14. Ты сетуешь, что терпишь несчастья, будто бы ты заслужил что‑то хорошее, когда не ведаешь Отца, Господа и Царя своего; пусть ты и созерцаешь очами ярчайший свет, однако сердце твое слепо и пребывает в безмерной тьме неведения. Это неведение привело к тому, что никому не было стыдно говорить, что для того мы рождены, чтобы нести наказания за [совершенные ранее] преступления. Я не представляю, что можно было бы сказать безумнее этого. 15. Ведь где и какие мы могли совершить преступления, пока еще не были рождены? Если только мы не станем верить тому безумному старику, который выдумывал, что в прежней жизни был Эвфорбом.[359]
Он, как я полагаю, поскольку происходил из незнатной семьи, выбрал себе род из песен Гомера. 16. О, восхитительная и исключительная память Пифагора! О, ужасная забывчивость наша, тех, кто не помнит, кем был прежде! Но, возможно, по какой‑то ошибке или по какой‑то милости он единственный не коснулся течения Леты и не отведал воды забвения? Очевидно, что лживый старик сложил басню, как обыкновенно делают это досужие старухи для доверчивых детей. 17. Если бы он хорошо судил о тех, кому это говорил, если бы считал их [разумными] людьми, то никогда бы не позволил себе столь дерзко лгать. Впрочем, лживость ничтожнейшего человека достойна осмеяния. 18. Но что мы будем делать с Цицероном, который, сказав в начале своего Утешения, что люди рождены для искупления [совершенных ранее] преступлений, повторил потом то же самое, как бы порицая того, кто считает, что жизнь не является наказанием?[360] Правильно он сказал прежде, что пребывает в заблуждении и в несчастном неведении истины.[361]19.

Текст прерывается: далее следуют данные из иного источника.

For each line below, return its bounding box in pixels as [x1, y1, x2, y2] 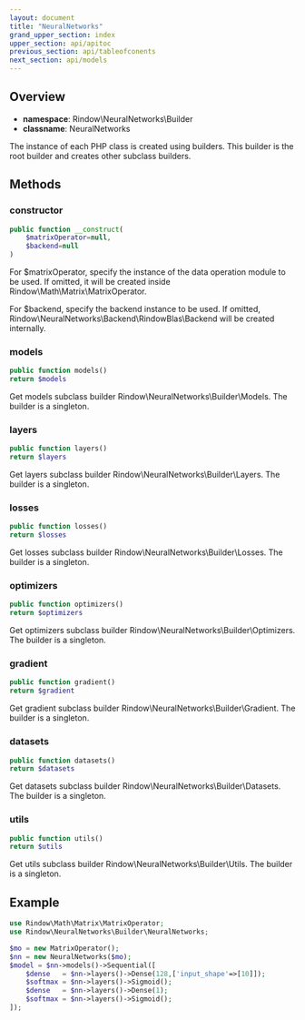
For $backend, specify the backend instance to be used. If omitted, [9, 304, 261, 314]
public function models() [9, 366, 107, 376]
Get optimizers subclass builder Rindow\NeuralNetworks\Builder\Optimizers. [9, 625, 296, 636]
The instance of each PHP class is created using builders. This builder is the [9, 140, 294, 151]
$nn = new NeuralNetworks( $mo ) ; [9, 952, 132, 961]
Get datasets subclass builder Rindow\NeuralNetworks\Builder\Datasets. [9, 781, 281, 792]
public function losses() [9, 522, 107, 531]
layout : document [9, 13, 75, 23]

1. Те, кто рассуждают о благе смерти, поскольку не знают ничего истинного, обосновывают свое суждение так: «Если нет ничего после смерти, то смерть не является злом, поскольку устраняет ощущение зла. Если же после смерти остаются души, то она является благом потому, что ведет к бессмертию». 2. Эту мысль Цицерон так выразил в книге О законах: «И порадуемся за себя, так как смерть принесет нам состояние либо лучшее, чем то, в каком мы находимся при жизни, либо, во всяком случае, не худшее. Ведь когда, при отсутствии тела, дух сохраняет свою силу, то это жизнь божественная, а при отсутствии ощущений, конечно, ничего дурного больше быть не может».[362] 3. Это тебе кажется остроумным, словно бы ничего другого и быть не может. Однако же и то и другое ложно. Божественные же Писания учат, что души не умирают, но получают либо за справедливость вечную награду, либо за преступления вечное наказание. 4. Ибо нельзя, чтобы преступник, который в этой жизни был счастлив, избегал заслуженного наказания, или чтобы человек, который, следуя справедливости, был в этой жизни несчастен, не получил за это воздаяние. 5. Это настолько справедливо, что тот же самый Туллий предвестил в Утешении, что справедливые и нечестивые люди обретают не одну и ту же обитель. 6. «Ибо не всем, — говорит он, — как считают те мудрецы, дан один и тот же путь на небо. Конечно, учат они, души, запятнанные преступлениями и злодеяниями, погружаются во тьму и лежат в грязи, невинные же души, чистые, непорочные, облагороженные благодеяниями, усердием и искусствами, легко и безмятежно спешат к богам, т. е. к сходной себе природе».[363] 7. Эта мысль противоречит вышесказанному доводу. Ведь согласно тому доводу всякий рожденный человек наделен бессмертием. 8. Ибо какова была бы разница между добродетелью и преступлением, если бы ничем не отличались Аристид и Фаларис,[364] Катон и Каталина?[365] Но эту разницу в поступках и в оценках почувствует только тот, кто держится истины.